Bolstered by Polls, Clinton Toughens His Political Stance

Surveys show ratings up 10 points since April

AS Bill Clinton waves his veto pen in anger, all signs point to a newly emboldened chief executive suddenly eager to prove his relevance to the Republican power center on Capitol Hill.

Taking a page from the GOP playbook of years past, President Clinton's strategy appears to be a simple, defensive one: Let Republicans propose, then attempt to shape policy through criticism without always providing detailed alternatives.

It's ''probably useful'' short-term for Clinton to veto something now ''because of the public perception of him that he can be rolled,'' says George Edwards III, a political expert at Texas A&M University. ''It's a means of enforcing presidential respect.''

In the long term, though, ''it doesn't change the fact that Medicare is going to go broke by 2002 and that he's not structuring any choices or defining any issues,'' Dr. Edwards adds.

Politically, Clinton has every reason to play the naysayer. ''Look at his polling numbers,'' says Stanley Collender, a budget analyst at Price Waterhouse. The president's job-approval rating is up 10 points since early April -- from 46 percent to 56 percent, according to the latest Washington Post-ABC News poll -- the highest level in more than a year.

Further, a majority disapproves of both House and Senate Republican plans for big cuts in government programs proposed in their balanced-budget resolutions.

As promised, Clinton declared he would veto the $16.4 billion spending-cuts bill that a House-Senate conference approved this week, complaining it spared ''pork'' while cutting money for education. Never mind that the so-called rescissions bill also provided money for Oklahoma and California disaster relief as well as antiterrorism measures. His administration's message: Let the GOP figure out how to get the money approved.

Clinton also appears unfazed by Republican taunts that he's AWOL -- ''absent without leadership'' -- on the budget itself, unwilling to come up with his own balanced-budget plan and content to throw darts at the Republicans'. The President has asked Democratic leaders in Congress to hold off for a few weeks before proposing their own budget alternatives (some Democratic factions did so anyway).

Clinton is also showing heightened resolve on personnel matters. He is sticking by Commerce Secretary Ron Brown, even after the announcement this week that a special prosecutor will investigate his finances. And Dr. Henry Foster, whose nomination as surgeon-general once looked dead in the water, now has a good shot at being confirmed, congressional observers say.

On the promised veto of the rescissions bill, which cancels money that's been appropriated but not spent, Clinton is clearly showing he's feeling in charge, says Mr.
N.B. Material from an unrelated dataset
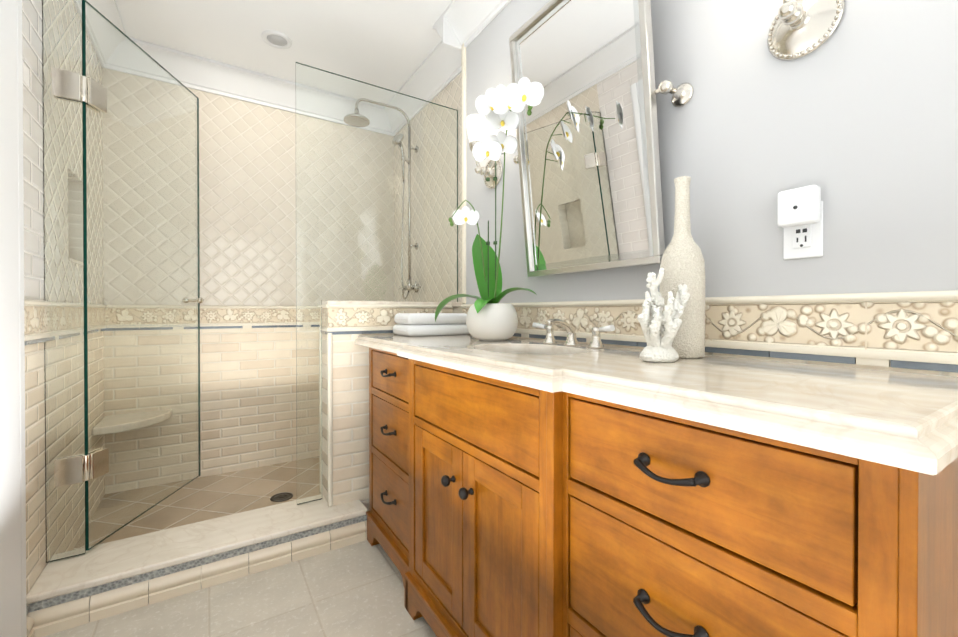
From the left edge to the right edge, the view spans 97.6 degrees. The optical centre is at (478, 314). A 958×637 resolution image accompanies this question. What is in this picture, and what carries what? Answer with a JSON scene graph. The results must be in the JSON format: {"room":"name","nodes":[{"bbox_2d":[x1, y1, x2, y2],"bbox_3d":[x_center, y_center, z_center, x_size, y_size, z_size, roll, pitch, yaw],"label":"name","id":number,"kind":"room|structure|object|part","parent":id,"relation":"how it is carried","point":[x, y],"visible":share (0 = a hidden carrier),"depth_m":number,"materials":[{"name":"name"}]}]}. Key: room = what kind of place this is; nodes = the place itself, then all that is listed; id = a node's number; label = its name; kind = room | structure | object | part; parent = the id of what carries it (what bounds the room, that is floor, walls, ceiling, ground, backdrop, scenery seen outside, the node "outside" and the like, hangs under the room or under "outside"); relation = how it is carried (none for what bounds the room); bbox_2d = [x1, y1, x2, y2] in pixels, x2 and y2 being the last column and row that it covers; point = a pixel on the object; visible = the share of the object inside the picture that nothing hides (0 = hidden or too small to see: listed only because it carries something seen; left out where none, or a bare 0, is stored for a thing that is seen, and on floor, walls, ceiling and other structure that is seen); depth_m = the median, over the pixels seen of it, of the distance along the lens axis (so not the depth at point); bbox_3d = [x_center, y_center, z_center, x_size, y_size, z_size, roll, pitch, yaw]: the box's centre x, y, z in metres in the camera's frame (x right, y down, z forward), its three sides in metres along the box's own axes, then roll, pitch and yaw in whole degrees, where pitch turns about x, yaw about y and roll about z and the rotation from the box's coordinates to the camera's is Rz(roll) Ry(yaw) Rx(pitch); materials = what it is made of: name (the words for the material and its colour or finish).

Collender, a former congressional budget aide. ''If the [recisions] bill had come up 1 1/2 months ago, he would have signed it,'' he says, pointing out that a president can always come up with a reason to sign -- or not sign -- a catch-all bill like this.

The differences between Clinton and Congress on the bill are minor in dollar terms. Out of the $16.4 billion package, Clinton objects to only $1.4 billion worth. He would propose $1.5 billion in cuts in different programs than the GOP -- including spending for courthouses, highway demonstration projects, and government travel.
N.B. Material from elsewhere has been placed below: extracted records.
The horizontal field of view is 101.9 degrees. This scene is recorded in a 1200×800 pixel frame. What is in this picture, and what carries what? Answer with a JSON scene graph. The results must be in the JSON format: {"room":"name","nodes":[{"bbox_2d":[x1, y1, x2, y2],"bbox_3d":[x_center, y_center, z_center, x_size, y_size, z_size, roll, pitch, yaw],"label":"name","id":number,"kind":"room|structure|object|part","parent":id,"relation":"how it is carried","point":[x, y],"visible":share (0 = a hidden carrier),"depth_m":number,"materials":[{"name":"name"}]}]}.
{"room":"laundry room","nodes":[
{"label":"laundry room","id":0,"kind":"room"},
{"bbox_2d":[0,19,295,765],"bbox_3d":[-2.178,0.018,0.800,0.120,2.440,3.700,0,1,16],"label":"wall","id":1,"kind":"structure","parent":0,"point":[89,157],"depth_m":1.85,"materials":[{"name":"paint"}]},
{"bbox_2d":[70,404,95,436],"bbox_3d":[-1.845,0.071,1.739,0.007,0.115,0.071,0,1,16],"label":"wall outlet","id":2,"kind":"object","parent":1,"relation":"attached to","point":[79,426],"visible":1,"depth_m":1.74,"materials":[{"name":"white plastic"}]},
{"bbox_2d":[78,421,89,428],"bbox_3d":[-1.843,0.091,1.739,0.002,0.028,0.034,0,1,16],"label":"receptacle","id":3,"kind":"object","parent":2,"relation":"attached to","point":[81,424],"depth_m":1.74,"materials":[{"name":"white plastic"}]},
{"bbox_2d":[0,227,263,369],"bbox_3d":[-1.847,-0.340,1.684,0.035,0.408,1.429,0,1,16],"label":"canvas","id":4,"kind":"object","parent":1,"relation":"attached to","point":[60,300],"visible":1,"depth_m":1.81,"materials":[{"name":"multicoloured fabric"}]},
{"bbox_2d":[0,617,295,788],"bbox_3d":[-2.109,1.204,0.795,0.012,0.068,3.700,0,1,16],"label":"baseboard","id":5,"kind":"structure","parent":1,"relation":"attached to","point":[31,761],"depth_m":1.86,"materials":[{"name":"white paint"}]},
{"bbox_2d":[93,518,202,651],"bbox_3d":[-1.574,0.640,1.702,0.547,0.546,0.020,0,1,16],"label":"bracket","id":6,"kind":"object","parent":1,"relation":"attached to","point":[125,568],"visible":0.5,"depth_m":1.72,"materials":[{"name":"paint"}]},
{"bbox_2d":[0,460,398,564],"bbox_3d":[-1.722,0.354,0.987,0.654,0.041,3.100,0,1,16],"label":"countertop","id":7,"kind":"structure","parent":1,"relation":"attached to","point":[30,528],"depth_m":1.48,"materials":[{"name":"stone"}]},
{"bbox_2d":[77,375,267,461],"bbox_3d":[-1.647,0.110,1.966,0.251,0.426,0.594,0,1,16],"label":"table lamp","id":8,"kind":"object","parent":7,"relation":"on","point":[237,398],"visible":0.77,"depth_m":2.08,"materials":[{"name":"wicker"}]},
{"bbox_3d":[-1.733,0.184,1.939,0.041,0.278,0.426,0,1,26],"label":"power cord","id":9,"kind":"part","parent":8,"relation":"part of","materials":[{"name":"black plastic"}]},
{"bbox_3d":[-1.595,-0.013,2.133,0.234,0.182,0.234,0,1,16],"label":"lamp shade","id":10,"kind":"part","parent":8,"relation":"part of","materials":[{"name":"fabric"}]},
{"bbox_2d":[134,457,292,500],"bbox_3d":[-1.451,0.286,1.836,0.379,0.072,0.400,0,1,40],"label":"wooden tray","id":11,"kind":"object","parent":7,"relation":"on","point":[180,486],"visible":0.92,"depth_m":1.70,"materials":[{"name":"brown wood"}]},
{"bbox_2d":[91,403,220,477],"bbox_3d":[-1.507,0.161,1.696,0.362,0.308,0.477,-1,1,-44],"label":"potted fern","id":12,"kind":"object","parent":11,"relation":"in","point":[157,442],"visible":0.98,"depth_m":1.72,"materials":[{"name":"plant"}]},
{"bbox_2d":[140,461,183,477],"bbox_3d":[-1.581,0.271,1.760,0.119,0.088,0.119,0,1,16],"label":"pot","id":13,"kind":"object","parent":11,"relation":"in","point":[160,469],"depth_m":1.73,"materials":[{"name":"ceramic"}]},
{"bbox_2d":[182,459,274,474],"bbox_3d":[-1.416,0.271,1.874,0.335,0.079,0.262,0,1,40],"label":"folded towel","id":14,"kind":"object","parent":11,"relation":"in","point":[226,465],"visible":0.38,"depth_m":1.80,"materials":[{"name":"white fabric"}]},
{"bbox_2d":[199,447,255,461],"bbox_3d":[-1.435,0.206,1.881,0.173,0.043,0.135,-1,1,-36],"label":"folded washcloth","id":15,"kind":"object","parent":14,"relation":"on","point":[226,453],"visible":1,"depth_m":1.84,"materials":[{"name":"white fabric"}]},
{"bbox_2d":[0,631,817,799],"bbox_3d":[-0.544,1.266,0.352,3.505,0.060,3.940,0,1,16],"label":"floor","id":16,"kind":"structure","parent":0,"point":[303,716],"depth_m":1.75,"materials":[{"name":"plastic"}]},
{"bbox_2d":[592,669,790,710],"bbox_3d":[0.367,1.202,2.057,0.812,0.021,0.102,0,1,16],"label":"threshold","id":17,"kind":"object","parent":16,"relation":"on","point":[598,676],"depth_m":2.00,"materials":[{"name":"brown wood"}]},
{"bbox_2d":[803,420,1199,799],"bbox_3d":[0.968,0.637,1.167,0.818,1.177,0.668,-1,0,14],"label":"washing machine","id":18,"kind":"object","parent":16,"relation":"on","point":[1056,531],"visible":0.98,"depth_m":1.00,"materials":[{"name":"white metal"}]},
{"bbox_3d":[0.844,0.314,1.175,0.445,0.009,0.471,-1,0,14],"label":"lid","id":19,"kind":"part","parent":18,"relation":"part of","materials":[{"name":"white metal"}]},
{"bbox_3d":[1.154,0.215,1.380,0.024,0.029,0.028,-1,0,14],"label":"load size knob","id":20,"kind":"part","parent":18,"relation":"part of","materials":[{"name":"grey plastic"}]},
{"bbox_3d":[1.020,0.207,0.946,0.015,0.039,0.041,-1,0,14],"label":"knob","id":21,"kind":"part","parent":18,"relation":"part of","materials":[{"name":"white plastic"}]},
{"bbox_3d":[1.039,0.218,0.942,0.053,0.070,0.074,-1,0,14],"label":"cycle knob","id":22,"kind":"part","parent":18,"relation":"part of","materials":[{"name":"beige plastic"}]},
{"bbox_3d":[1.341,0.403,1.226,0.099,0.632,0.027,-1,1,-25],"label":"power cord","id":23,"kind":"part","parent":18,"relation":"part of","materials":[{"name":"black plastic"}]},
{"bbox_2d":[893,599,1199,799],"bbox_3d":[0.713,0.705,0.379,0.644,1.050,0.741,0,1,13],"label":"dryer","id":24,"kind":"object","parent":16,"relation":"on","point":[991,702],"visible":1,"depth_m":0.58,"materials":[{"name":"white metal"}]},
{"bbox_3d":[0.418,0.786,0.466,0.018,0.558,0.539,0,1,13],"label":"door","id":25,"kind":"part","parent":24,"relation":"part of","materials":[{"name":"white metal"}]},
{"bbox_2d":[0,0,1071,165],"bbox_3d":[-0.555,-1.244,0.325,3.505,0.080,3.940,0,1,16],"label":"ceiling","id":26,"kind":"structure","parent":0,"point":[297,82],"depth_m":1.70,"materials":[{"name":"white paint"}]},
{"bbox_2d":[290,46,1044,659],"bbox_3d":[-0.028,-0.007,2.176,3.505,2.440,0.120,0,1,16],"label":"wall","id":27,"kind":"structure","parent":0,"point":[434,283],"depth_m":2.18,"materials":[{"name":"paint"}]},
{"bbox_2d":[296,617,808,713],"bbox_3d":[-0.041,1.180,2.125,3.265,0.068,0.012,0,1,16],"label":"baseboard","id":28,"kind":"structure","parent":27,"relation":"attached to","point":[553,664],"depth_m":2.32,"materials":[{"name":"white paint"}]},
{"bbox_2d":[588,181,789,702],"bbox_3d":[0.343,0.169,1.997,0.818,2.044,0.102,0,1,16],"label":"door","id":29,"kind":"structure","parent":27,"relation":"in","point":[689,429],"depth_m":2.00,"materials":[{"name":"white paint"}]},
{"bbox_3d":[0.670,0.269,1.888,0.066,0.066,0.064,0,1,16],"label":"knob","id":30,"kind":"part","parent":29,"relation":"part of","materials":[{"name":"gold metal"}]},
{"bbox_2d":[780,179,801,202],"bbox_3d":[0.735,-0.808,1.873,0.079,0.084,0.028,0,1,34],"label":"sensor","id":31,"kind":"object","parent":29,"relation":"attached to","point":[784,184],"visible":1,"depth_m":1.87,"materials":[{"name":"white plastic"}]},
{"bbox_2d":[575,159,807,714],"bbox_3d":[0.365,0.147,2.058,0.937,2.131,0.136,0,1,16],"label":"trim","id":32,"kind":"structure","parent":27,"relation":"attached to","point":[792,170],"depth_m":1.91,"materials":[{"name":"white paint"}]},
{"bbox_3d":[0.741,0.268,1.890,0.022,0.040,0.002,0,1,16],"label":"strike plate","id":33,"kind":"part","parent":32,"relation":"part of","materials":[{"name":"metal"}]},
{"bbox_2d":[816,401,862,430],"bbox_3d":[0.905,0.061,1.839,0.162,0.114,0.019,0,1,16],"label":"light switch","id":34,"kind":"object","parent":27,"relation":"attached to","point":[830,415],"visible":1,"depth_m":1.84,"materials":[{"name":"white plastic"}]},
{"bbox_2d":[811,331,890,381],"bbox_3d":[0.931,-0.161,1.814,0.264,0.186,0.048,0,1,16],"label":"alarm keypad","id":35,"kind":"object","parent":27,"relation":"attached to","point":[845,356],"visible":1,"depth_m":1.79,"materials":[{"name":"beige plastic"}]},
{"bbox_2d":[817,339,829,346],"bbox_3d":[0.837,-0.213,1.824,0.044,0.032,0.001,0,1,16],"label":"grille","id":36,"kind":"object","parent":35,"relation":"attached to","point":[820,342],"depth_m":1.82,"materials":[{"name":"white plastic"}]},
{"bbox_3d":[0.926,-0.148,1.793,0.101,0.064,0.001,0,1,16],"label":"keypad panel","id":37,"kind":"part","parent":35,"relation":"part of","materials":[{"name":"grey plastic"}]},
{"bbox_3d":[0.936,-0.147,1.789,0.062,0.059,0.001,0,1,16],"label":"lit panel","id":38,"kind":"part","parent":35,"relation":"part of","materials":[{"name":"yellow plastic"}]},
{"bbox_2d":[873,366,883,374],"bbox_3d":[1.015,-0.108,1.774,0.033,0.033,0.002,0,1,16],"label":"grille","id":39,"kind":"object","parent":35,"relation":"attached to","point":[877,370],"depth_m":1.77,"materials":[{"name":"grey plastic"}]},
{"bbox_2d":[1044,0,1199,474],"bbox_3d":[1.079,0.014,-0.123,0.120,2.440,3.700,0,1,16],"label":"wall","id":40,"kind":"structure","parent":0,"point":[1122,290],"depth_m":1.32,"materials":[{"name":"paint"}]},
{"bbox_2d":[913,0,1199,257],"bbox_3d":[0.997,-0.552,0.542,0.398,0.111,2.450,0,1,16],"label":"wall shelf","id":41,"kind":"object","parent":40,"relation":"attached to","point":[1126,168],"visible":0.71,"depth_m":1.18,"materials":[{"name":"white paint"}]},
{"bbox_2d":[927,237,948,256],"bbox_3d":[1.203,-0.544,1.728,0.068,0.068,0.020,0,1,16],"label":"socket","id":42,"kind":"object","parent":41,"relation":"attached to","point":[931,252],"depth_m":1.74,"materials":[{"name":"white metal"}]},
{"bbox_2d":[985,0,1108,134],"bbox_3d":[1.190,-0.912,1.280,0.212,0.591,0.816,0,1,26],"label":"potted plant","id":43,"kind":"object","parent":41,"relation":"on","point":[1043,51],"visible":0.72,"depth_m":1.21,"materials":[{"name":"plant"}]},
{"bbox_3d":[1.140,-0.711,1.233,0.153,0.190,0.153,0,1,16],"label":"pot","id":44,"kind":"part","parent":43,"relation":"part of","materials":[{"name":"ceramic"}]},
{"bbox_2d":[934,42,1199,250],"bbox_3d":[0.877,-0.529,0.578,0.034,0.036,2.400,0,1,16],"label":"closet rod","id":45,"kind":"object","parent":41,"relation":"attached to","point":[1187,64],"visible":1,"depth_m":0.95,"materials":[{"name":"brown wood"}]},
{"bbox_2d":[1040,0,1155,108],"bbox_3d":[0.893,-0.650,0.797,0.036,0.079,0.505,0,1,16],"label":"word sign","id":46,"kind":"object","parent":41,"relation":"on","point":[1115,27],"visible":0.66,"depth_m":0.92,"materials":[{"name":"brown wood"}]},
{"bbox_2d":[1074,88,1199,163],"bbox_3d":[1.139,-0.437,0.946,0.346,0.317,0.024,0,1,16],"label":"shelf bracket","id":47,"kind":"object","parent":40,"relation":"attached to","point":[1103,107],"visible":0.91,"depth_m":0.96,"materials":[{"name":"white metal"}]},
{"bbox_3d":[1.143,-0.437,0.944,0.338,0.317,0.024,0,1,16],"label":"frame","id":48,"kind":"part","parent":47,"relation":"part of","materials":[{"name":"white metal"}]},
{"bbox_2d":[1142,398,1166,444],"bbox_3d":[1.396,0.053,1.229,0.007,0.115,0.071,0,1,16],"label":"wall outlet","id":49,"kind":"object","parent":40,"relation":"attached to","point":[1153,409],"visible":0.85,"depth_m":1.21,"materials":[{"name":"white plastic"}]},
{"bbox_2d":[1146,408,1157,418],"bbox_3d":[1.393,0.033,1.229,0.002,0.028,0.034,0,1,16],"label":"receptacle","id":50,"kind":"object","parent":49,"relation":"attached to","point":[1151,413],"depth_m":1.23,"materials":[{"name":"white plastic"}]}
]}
Despite the small monetary differences, Clinton's first imminent veto -- after an extraordinary 2 1/2-year stretch without one -- takes on added significance.

And as the prospect looms, Republicans can only fret about what to do. They know it will be very tough to gain the two-thirds majority needed in both houses to override a presidential veto. House Republican leaders also face a contingent of hard-line freshmen who say they are not willing to move toward the Senate position on budget cuts, which Clinton had said he would support.

Republicans complain that the president waited until the House-Senate conference on recisions had finished before stating explicitly what he wanted. In a letter to Clinton, House Appropriations Committee chairman Bob Livingston (R) of Louisiana, wrote:

''For the past several months, my committee has begged you to come forward with proposed cuts. You remained silent until after the conference has closed.''

As the House prepared to vote on the rescissions bill late this week, House leaders said they had no plans to reopen the conference to change the bill. Thus the showdown was set.